Grandpa: It wasn't too long before Bessie's dad come to school. When he found me and Bessie we were in an apartment.
And even though I'm sitting right next to him, I miss my granddad right now. I miss grandma too.
Mom: Were you married already?
Grandpa: Yeah!
Eventually Mom wants to go. We take some pictures. Granddad tells me I need a shave. We get in the car and start the short drive back to Chicago, where this road trip started.
Ben: When we started the trip, you said one of the reasons you wanted to go was to find out why your dad would want to be with your mom. Is that really why you wanted to go?
Mom: Not the only reason. ...
We were both looking for something. A sense that even after Grandma died, there was still a lot of her still around -- in Mississippi, and in us.
Mom: No one said, 'You haven't been here for 22 years, why'd you come back?' Not that at all."

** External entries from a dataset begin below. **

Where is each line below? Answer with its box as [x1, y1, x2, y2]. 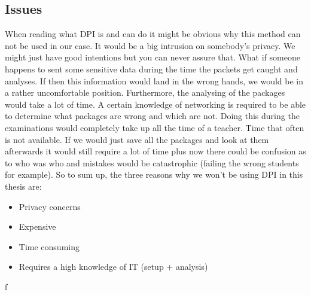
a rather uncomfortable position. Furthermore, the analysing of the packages [5, 86, 285, 99]
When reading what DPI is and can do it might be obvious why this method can [5, 28, 301, 40]
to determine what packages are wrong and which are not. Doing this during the [5, 110, 300, 122]
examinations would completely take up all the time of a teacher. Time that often [5, 121, 304, 133]
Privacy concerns [19, 200, 81, 212]
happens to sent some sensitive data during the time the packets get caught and [5, 62, 298, 75]
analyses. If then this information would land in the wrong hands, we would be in [5, 74, 303, 87]
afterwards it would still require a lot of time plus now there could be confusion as [5, 145, 306, 157]

And we found that. Mom found that.
I said before that when Grandma died, it was like Mom had this wound that finally started to heal. And healing is a slow process. It doesn't happen all at once.
But driving back to Chicago, we didn't mention the sad things anymore. Instead, there was how Grandma wore her emotions on her face, and how Mom does that too, how important it is to express yourself and how, unbelievably, we were still getting along.
One thing I know is that when you're healing, you sleep a lot. I've been sleeping a lot on this trip and I'm still really tired. I'm looking forward to getting back to Los Angeles, where my bed is waiting for me. Where, even though my family isn't right there they're around.
This is Benjamin Adair, heading home, for the Savvy Traveler.